%%

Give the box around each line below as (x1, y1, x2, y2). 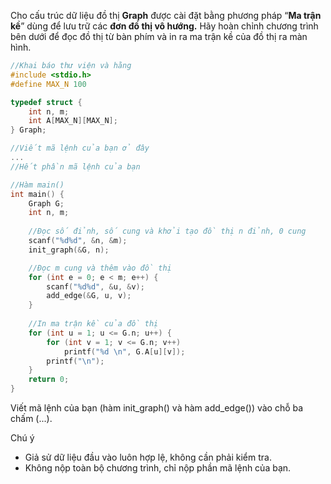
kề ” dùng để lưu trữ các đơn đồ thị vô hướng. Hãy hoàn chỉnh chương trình (10, 20, 319, 32)
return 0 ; (28, 375, 70, 385)
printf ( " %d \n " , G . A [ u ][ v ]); (63, 346, 186, 357)
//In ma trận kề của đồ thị (28, 319, 159, 329)
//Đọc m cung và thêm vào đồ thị (28, 263, 172, 273)
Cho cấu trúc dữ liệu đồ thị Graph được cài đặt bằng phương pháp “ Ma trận (10, 10, 322, 21)
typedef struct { (10, 97, 83, 107)
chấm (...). (10, 413, 53, 424)
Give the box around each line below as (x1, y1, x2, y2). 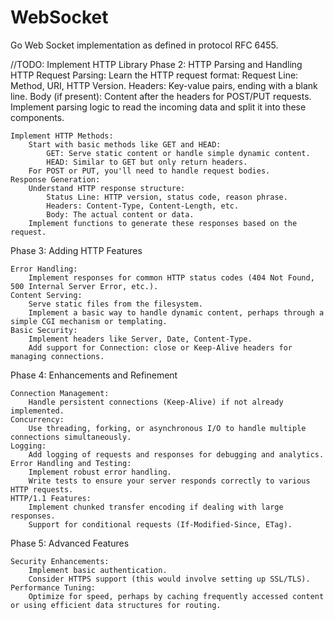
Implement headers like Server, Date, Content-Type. (28, 334, 253, 344)
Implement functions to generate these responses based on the (28, 218, 298, 228)
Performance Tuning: (10, 582, 97, 593)
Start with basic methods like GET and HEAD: (28, 139, 222, 150)
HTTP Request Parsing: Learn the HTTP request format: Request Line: (10, 69, 299, 81)
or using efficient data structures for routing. (10, 600, 222, 610)
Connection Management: (10, 388, 110, 398)
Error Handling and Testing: (10, 458, 132, 468)
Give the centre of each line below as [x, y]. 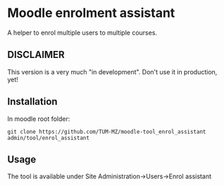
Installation [32, 101]
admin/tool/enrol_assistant [49, 138]
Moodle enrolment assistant [91, 13]
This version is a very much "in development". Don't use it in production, [112, 71]
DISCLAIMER [36, 55]
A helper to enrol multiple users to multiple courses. [82, 33]
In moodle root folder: [39, 119]
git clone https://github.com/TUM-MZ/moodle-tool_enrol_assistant [107, 132]
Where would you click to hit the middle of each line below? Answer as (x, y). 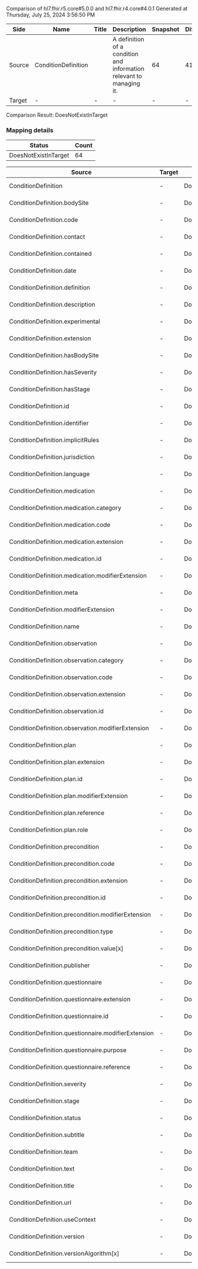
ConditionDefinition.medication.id (55, 559)
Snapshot (166, 29)
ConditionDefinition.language (49, 474)
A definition (128, 39)
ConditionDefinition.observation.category (66, 661)
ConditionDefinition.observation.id (57, 711)
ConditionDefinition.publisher (49, 965)
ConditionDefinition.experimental (55, 322)
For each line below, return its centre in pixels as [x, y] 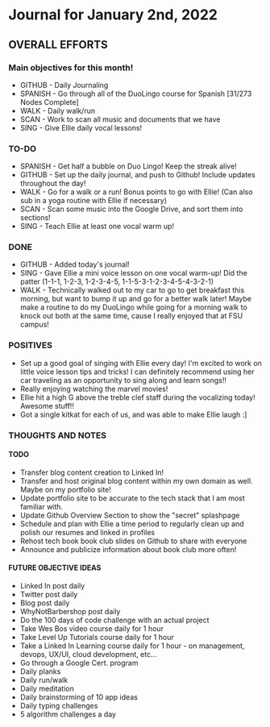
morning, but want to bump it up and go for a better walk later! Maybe [136, 299]
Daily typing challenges [59, 706]
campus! [35, 325]
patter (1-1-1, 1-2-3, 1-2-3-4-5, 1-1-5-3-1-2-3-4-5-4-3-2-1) [116, 282]
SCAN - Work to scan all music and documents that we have [120, 119]
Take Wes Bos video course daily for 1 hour [91, 629]
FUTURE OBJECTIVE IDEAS [55, 568]
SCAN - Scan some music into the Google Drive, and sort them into [131, 209]
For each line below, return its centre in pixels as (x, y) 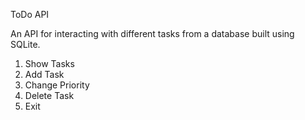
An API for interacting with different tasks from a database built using (152, 33)
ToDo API (30, 14)
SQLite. (25, 44)
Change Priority (57, 85)
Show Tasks (49, 63)
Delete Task (49, 95)
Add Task (44, 74)
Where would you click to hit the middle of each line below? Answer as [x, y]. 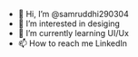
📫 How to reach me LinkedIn [73, 43]
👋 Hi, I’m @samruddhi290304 [73, 14]
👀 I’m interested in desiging [69, 24]
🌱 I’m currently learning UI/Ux [74, 33]
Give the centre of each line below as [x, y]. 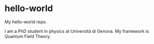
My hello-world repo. [26, 22]
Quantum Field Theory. [28, 36]
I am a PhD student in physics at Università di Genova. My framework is [77, 31]
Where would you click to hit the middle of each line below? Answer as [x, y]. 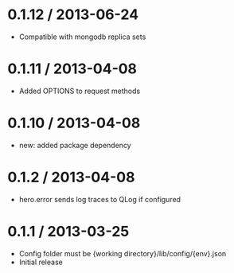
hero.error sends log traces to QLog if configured [99, 199]
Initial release [41, 262]
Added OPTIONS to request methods [80, 91]
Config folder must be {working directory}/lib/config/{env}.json [123, 253]
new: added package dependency [75, 145]
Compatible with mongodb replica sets [82, 37]
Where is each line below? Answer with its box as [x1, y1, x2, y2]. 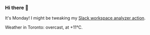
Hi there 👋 [5, 4, 29, 11]
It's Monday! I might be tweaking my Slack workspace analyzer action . [5, 15, 146, 21]
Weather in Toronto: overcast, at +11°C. [5, 24, 83, 30]
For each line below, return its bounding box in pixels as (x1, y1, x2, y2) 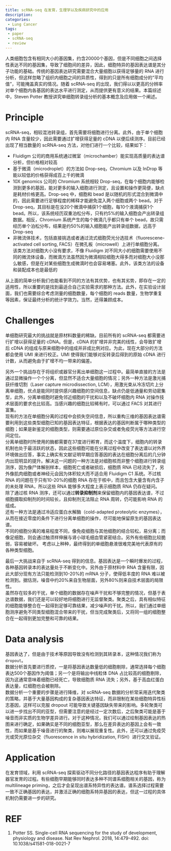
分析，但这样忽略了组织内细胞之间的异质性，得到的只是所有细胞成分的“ (5, 74, 155, 81)
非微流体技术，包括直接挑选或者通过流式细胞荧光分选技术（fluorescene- (12, 235, 165, 241)
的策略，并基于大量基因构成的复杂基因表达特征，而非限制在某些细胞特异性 (5, 695, 161, 702)
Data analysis (5, 633, 64, 645)
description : (5, 12, 33, 17)
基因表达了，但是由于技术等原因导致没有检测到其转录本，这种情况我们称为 (5, 651, 161, 657)
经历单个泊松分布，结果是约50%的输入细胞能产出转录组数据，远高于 (12, 223, 157, 229)
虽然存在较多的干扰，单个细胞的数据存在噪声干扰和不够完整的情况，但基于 (5, 589, 161, 596)
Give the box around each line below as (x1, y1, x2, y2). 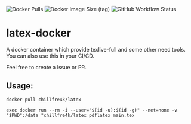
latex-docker (6, 27, 72, 40)
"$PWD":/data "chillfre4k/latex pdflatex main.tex (6, 112, 135, 118)
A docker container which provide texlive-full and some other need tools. (6, 46, 186, 53)
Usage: (6, 81, 34, 91)
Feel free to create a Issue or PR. (6, 63, 87, 71)
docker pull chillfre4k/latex (6, 97, 82, 103)
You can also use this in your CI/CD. (6, 52, 94, 59)
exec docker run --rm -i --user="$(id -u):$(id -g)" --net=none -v (6, 107, 178, 113)
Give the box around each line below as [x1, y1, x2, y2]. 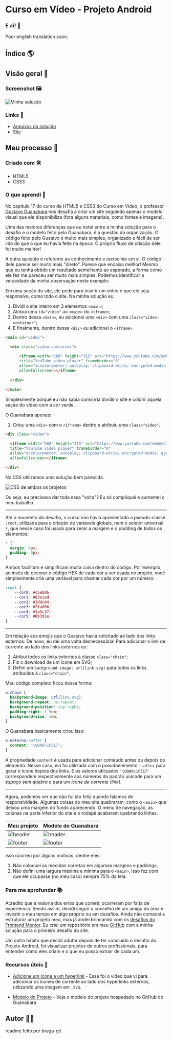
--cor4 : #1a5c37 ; [14, 609, 52, 614]
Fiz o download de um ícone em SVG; [12, 659, 92, 665]
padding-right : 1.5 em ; [10, 709, 58, 714]
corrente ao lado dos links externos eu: [5, 644, 88, 650]
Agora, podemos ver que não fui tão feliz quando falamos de [5, 794, 134, 800]
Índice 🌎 [5, 49, 34, 58]
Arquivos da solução [12, 123, 56, 129]
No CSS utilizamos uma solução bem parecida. [5, 474, 104, 480]
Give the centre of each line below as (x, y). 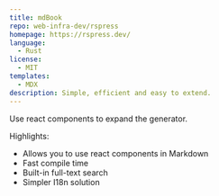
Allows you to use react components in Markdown (115, 153)
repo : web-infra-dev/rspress (64, 26)
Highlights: (29, 136)
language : (28, 43)
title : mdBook (36, 18)
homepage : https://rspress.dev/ (70, 34)
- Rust (30, 51)
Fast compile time (55, 163)
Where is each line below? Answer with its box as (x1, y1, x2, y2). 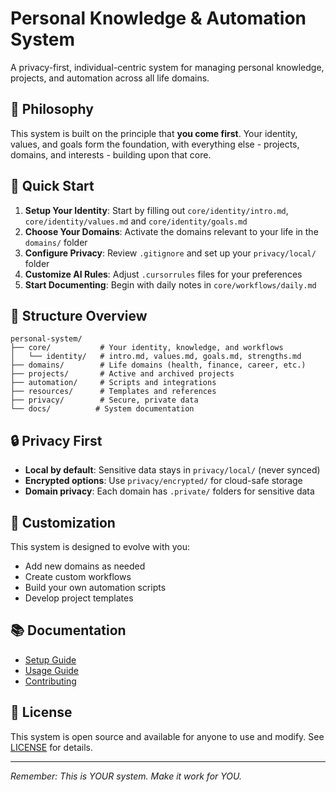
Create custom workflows (24, 571, 132, 582)
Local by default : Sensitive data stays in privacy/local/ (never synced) (24, 464, 321, 476)
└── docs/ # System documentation (10, 404, 195, 414)
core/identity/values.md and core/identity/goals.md (24, 215, 248, 227)
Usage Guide (24, 664, 79, 676)
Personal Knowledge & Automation (10, 7, 307, 30)
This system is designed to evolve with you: (10, 541, 190, 552)
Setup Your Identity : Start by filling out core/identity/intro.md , (24, 204, 289, 216)
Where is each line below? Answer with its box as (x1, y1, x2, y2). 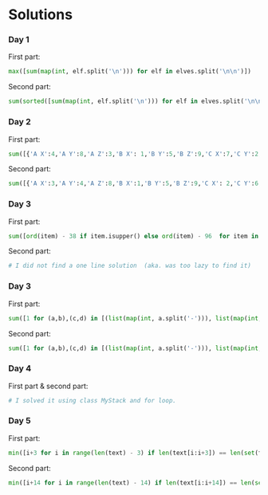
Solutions (8, 6, 73, 24)
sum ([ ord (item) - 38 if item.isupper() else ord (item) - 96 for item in (8, 232, 259, 240)
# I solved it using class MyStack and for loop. (8, 396, 177, 404)
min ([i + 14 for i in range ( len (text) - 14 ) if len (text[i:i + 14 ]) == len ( (8, 478, 255, 487)
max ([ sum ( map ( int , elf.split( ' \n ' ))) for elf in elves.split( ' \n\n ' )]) (8, 68, 251, 76)
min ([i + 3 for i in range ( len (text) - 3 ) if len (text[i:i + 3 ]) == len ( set (8, 449, 255, 457)
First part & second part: (8, 381, 89, 391)
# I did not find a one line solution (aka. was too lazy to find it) (8, 261, 251, 270)
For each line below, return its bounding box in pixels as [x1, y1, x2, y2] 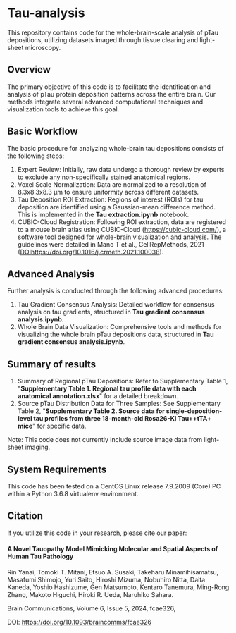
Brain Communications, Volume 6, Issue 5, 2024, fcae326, [7, 604, 176, 613]
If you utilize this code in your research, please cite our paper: [7, 529, 187, 537]
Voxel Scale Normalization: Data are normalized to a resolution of [17, 180, 206, 188]
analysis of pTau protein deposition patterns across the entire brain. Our [7, 90, 216, 98]
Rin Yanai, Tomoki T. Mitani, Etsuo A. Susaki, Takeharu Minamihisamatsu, [7, 568, 219, 577]
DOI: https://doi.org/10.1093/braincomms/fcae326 [7, 618, 151, 627]
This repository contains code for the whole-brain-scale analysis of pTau [7, 28, 219, 37]
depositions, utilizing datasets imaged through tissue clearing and [7, 35, 199, 44]
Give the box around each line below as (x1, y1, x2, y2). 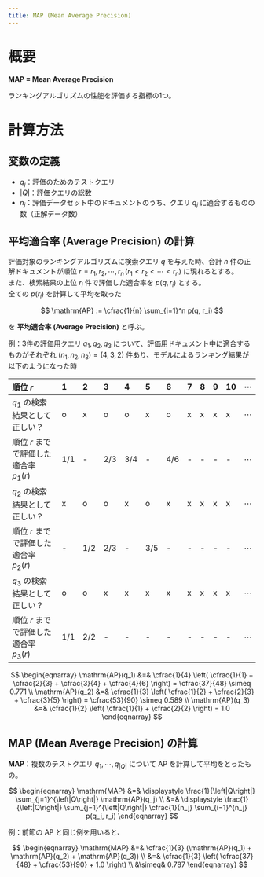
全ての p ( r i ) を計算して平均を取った (8, 288, 122, 300)
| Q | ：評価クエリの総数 (19, 188, 92, 197)
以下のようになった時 (8, 361, 77, 370)
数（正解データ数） (19, 209, 82, 218)
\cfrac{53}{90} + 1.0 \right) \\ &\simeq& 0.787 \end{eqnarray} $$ (38, 860, 248, 869)
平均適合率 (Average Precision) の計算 (8, 234, 195, 248)
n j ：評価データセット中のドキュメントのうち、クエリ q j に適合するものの (19, 198, 255, 209)
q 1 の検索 (12, 397, 47, 409)
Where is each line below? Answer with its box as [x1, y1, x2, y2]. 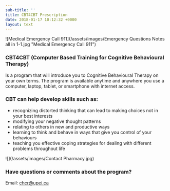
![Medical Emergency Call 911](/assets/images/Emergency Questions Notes [5, 36, 165, 42]
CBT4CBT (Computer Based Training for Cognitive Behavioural [5, 54, 164, 61]
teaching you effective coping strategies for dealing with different [12, 140, 152, 146]
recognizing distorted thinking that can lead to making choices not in [12, 107, 158, 113]
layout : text [5, 22, 33, 27]
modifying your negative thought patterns [12, 118, 101, 124]
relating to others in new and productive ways [12, 123, 110, 130]
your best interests [12, 113, 53, 119]

%%

WORK ITEM
From the records above, copy only the lines running from the line containing "below as [x1, y1, x2, y2]." to the line containing "Give the centre of each line below as (x, y).", both ends included. Leave the pictures out.

SOLUTION TO THIS TASK
Give the box around each line below as [x1, y1, x2, y2]. 
--cor4 : #1a5c37 ; [14, 609, 52, 614]
Fiz o download de um ícone em SVG; [12, 659, 92, 665]
padding-right : 1.5 em ; [10, 709, 58, 714]
corrente ao lado dos links externos eu: [5, 644, 88, 650]
Agora, podemos ver que não fui tão feliz quando falamos de [5, 794, 134, 800]
Índice 🌎 [5, 49, 34, 58]
Arquivos da solução [12, 123, 56, 129]
No CSS utilizamos uma solução bem parecida. [5, 474, 104, 480]
Give the centre of each line below as (x, y). 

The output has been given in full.